French Horn Rebellion take over South Florida

What happens when two brothers from Brooklyn, who grew up thinking the French horn and the bassoon were really cool, discover the joys of electronic music? Orchestra Geeks Gone Wild, that’s what! The French Horn Rebellion combines true musicianship with the whimsical, bouncy sounds of hipster dance bands such as Daft Punk and Hot Chip. And you’ve got two chances to catch them live in South Florida – at 10 p.m. Thursday, Sept. 13 at the Green Room in Fort Lauderdale, and 10 p.m. Friday, Sept. 14 at Grand Central in downtown Miami. (697 N. Miami Ave., Miami). FHR member David Perlick-Molinari talked to about what we can expect from the shows, the band’s roots and musical philosophy, and his personal experience producing the popular indie-rock band MGMT.
What’s a French Horn Rebellion show like?
It’s like a basement dance party. Hot, sweaty, really fun, and goes on as long as you want it to go on in your mind. The reason we started this group is these moments of freedom and fun.
You’re down here for two shows – will they be significantly different?
I don’t think so, but the Miami show will be a bit more dance-y and bangin’, and maybe a bit more light-hearted for Fort Lauderdale. But they’ll be very similar in terms of overall sensibility.
What inspired your name?
Actually it’s all about my brother, Robert. He was a French horn performance major in college, at Northwestern University, and I played the bassoon. And our mother made it seem like classical musicians were like rock stars, like highly regarded. And she would say things like, “You’ll be the next French horn stud!” [laughs]. The tone of the French horn is one of the most beautiful sounding tones in the orchestra – it’s so heroic and romantic and tender. So Robert was hooked, and he still is. And he went to school and said, “I’m gonna play the s— out of this thing.” The horn program at Northwestern is regarded as one of the best in the country and he was elated when he got in. But there just came a point where the reality of the world where we live in and this fantasy dream world that my mom kind of led us to believe, kind of collided. And Robert felt he couldn’t really express himself with this instrument, and with all the time and energy it took to master this archaic instrument – it takes a lifetime to really play it well.
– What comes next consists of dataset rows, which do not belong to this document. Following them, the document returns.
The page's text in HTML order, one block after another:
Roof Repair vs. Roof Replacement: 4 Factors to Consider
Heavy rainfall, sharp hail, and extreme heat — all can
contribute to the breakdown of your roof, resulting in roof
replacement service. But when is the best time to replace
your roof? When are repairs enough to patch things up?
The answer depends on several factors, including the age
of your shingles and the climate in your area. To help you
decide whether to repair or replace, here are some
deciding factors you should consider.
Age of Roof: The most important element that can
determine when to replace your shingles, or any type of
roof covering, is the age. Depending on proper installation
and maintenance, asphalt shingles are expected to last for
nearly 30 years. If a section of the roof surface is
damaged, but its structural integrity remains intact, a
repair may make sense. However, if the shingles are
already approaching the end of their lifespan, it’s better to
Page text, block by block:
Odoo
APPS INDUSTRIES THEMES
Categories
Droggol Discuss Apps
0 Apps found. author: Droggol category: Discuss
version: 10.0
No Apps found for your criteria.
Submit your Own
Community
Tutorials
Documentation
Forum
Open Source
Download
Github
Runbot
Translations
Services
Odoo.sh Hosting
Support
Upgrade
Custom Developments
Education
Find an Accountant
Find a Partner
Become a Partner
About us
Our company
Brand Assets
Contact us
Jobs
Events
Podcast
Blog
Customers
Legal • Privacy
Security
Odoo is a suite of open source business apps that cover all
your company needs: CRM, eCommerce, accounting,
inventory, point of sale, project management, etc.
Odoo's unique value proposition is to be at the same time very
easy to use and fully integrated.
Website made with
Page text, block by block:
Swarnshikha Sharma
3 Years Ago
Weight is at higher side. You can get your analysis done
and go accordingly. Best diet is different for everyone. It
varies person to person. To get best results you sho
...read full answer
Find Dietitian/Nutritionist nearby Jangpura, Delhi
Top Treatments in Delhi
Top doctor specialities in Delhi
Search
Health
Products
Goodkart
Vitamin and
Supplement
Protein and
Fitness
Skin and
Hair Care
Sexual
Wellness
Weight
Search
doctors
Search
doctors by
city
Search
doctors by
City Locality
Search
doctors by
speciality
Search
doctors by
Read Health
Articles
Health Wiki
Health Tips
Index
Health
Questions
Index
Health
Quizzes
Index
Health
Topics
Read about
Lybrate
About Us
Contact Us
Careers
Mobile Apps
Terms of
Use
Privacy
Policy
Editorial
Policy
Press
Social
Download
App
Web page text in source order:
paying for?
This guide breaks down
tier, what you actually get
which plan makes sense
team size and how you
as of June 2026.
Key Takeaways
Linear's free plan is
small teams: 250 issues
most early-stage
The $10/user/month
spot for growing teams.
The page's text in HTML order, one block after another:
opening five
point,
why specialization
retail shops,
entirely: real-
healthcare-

So in the end, this is freedom. We’re gonna express ourselves the way we want to – I mean, we can be the French horn player, but we can also be the composer, the arranger, and whatever we want, and it’s just liberating.
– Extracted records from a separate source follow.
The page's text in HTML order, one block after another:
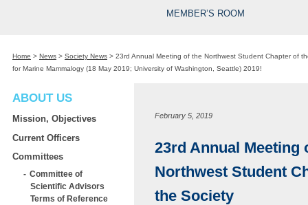
MEMBER’S ROOM
Home > News > Society News > 23rd Annual Meeting of the Northwest Student Chapter of
for Marine Mammalogy (18 May 2019; University of Washington, Seattle) 2019!
ABOUT US
Mission, Objectives
Current Officers
Committees
Committee of
Scientific Advisors
Terms of Reference
February 5, 2019
23rd Annual Meeting
Northwest Student
the Society
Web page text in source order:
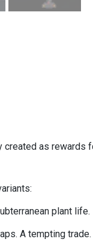
as rewards
plant life.
A tempting trade.
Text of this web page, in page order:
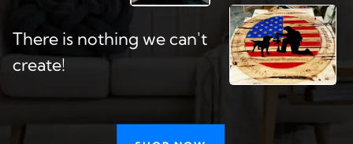
There is nothing we can't
create!
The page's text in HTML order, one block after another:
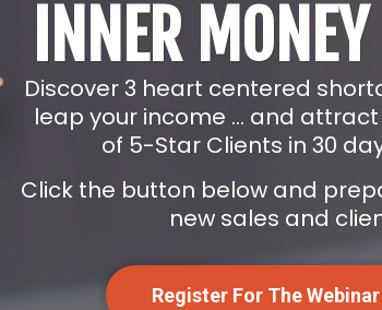
INNER
Discover 3 heart centered
leap your income ... and
of 5-Star Clients in 30
Click the button below and
new sales and
Register For The
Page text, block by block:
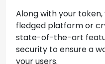
Along with your
fledged platform or
state-of-the-art
security to ensure a
your users.
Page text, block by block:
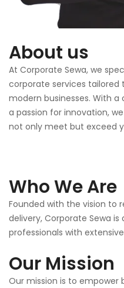
About us
At Corporate Sewa, we
corporate services
modern businesses. With
a passion for innovation,
not only meet but exceed
Who We Are
Founded with the vision to
delivery, Corporate Sewa
professionals with
Our Mission
Our mission is to empower
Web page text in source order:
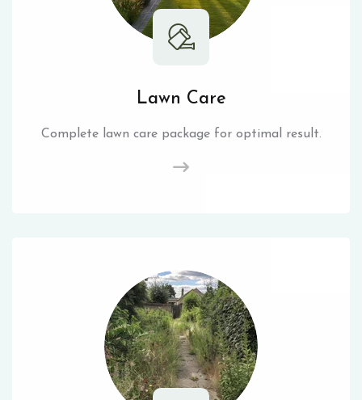
Lawn Care
Complete lawn care package for optimal result.

But your sound is so far from traditional classical music. What happened?
How this translates into dance beats? I don’t know – this is just what came out. For me, I always loved dancing – when we were kids we used to just bop around, not that we’re any good.
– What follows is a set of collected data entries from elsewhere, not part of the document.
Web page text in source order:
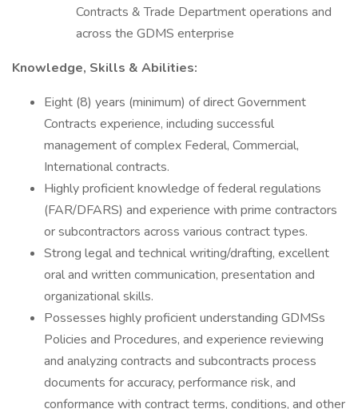
Contracts & Trade Department operations and
across the GDMS enterprise
Knowledge, Skills & Abilities:
Eight (8) years (minimum) of direct Government
Contracts experience, including successful
management of complex Federal, Commercial,
International contracts.
Highly proficient knowledge of federal regulations
(FAR/DFARS) and experience with prime contractors
or subcontractors across various contract types.
Strong legal and technical writing/drafting, excellent
oral and written communication, presentation and
organizational skills.
Possesses highly proficient understanding GDMSs
Policies and Procedures, and experience reviewing
and analyzing contracts and subcontracts process
documents for accuracy, performance risk, and
conformance with contract terms, conditions, and other
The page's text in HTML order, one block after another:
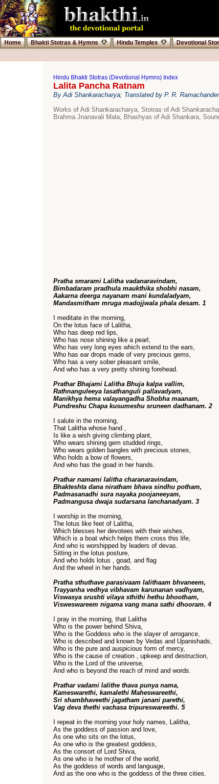
Home Bhakti Stotras & Hymns Hindu Temples Devotional
Hindu Bhakti Stotras (Devotional Hymns) Index
Lalita Pancha Ratnam
By Adi Shankaracharya; Translated by P. R. Ramachander
Works of Adi Shankaracharya, Stotras of Adi
Brahma Jnanavali Mala, Bhashyas of Adi Shankara,
Pratha smarami Lalitha vadanaravindam,
Bimbadaram pradhula maukthika shobhi nasam,
Aakarna deerga nayanam mani kundaladyam,
Mandasmitham mruga madojjwala phala desam. 1
I meditate in the morning,
On the lotus face of Lalitha,
Who has deep red lips,
Who has nose shining like a pearl,
Who has very long eyes which extend to the ears,
Who has ear drops made of very precious gems,
Who has a very sober pleasant smile,
And who has a very pretty shining forehead.
Prathar Bhajami Lalitha Bhuja kalpa vallim,
Rathnanguleeya lasathanguli pallavadyam,
Manikhya hema valayangadha Shobha maanam,
Pundreshu Chapa kusumeshu sruneen dadhanam. 2
I salute in the morning,
That Lalitha whose hand ,
Is like a wish giving climbing plant,
Who wears shining gem studded rings,
Who wears golden bangles with precious stones,
Who holds a bow of flowers,
And who has the goad in her hands.
Prathar namami lalitha charanaravindam,
Bhakteshta dana niratham bhava sindhu potham,
Padmasanadhi sura nayaka poojaneeyam,
Padmangusa dwaja sudarsana lanchanadyam. 3
I worship in the morning,
The lotus like feet of Lalitha,
Which blesses her devotees with their wishes,
Which is a boat which helps them cross this life,
And who is worshipped by leaders of devas.
Sitting in the lotus posture,
And who holds lotus , goad, and flag
And the wheel in her hands.
Pratha sthuthave parasivaam lalithaam bhvaneem,
Trayyanha vedhya vibhavam karunanan vadhyam,
Viswasya srushti vilaya sthithi hethu bhootham,
Visweswareem nigama vang mana sathi dhooram. 4
I pray in the morning, that Lalitha
Who is the power behind Shiva,
Who is the Goddess who is the slayer of arrogance,
Who is described and known by Vedas and Upanishads,
Who is the pure and auspicious form of mercy,
Who is the cause of creation , upkeep and destruction,
Who is the Lord of the universe,
And who is beyond the reach of mind and words.
Prathar vadami lalithe thava punya nama,
Kameswarethi, kamalethi Maheswareethi,
Sri shambhaveethi jagatham janani parethi,
Vag deva thethi vachasa tripureswareethi. 5
I repeat in the morning your holy names, Lalitha,
As the goddess of passion and love,
As one who sits on the lotus,
As one who is the greatest goddess,
As the consort of Lord Shiva,
As one who is he mother of the world,
As the goddess of words and language,
And as the one who is the goddess of the three cities.
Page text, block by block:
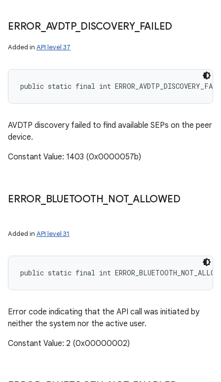
ERROR_ AVDTP_ DISCOVERY_ FAILED
Added in API level 37
public static final int
AVDTP discovery failed to find available SEPs on the peer
device.
Constant Value: 1403 (0x0000057b)
ERROR_ BLUETOOTH NOT_ ALLOWED
Added in API level 31
public static final int
Error code indicating that the API call was initiated by
neither the system nor the active user.
Constant Value: 2 (0x00000002)

How did you hook up with MGMT, and what was it like working with them?
Awesome. They were friends of friends, and I’ve always produced for other people or written for other people. My friend Will Griggs, whom I worked with at NYU, saw that my sensibilities were similar to MGMT, so he asked me. And at the time, it was just one of many projects, but it was pretty influential for me because what set them apart was that they didn’t put any elusive expectations on the creation process. They weren’t doing it for some kind of weird, mysterious goal, to be a pop star, for example. They were doing it because they were having fun, and that’s the same reason that I was doing it. And I’ve never met many people like that – all the people I’d met were like, “You can do this for me and I’ll be able to reach all these people and become a STAR!”
Did you have any influence on their song “Electric Feel”? Because that sounds like something you guys would do as well.
Yeah. It’s funny – we had recorded a version, and at that time it was called “Electric Eel.” And it was a great track, and we had been working on it, and then they got signed and whisked away to a different world, the major label world. But the things that we worked on influenced the final recording.
Did your sound – kind of a funky cross between Daft Punk, Hot Chip and Prince – happen naturally, or were you consciously going for it?
For me, the only way I can think about it logically is that we’re constantly taking in experiences every day, and sometimes one experience can affect you and it comes out in a very different way. And so, that must be where some of those influences come from, but I couldn’t pinpoint specifically to you. But it’s easier to see it from the outside, and I can definitely say Prince for sure, with a lot of his vocal utterances. But it depends on the song, too – some things feel better than other things, and we just roll with it.